Stored data:

···

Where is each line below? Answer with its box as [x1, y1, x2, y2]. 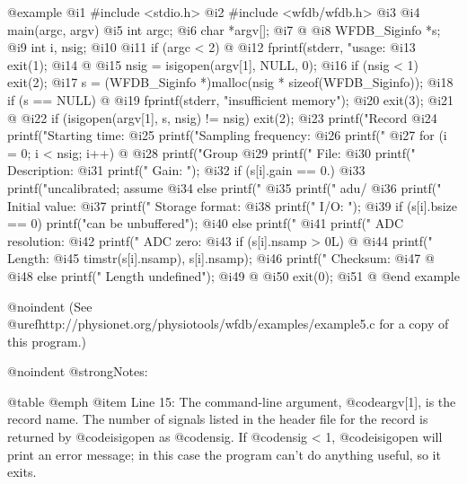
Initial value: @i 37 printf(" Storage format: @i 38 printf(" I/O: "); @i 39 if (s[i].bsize [7, 196, 458, 215]
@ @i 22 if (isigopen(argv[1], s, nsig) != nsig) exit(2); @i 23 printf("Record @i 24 [7, 108, 437, 127]
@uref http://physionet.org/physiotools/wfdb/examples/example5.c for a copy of [7, 314, 449, 333]
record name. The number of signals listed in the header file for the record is [7, 409, 428, 428]
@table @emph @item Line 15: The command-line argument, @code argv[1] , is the [7, 392, 456, 410]
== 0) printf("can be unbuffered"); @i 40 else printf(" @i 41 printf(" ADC [7, 214, 404, 233]
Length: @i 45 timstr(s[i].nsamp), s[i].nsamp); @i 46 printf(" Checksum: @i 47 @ [7, 249, 435, 268]
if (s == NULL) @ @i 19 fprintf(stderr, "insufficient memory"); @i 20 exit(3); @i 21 [7, 90, 454, 109]

···

This exercise calls for the records to be given again exactly, without the images.

Where is each line below? Answer with its box as [x1, y1, x2, y2]. 
Initial value: @i 37 printf(" Storage format: @i 38 printf(" I/O: "); @i 39 if (s[i].bsize [7, 196, 458, 215]
@ @i 22 if (isigopen(argv[1], s, nsig) != nsig) exit(2); @i 23 printf("Record @i 24 [7, 108, 437, 127]
@uref http://physionet.org/physiotools/wfdb/examples/example5.c for a copy of [7, 314, 449, 333]
record name. The number of signals listed in the header file for the record is [7, 409, 428, 428]
@table @emph @item Line 15: The command-line argument, @code argv[1] , is the [7, 392, 456, 410]
== 0) printf("can be unbuffered"); @i 40 else printf(" @i 41 printf(" ADC [7, 214, 404, 233]
Length: @i 45 timstr(s[i].nsamp), s[i].nsamp); @i 46 printf(" Checksum: @i 47 @ [7, 249, 435, 268]
if (s == NULL) @ @i 19 fprintf(stderr, "insufficient memory"); @i 20 exit(3); @i 21 [7, 90, 454, 109]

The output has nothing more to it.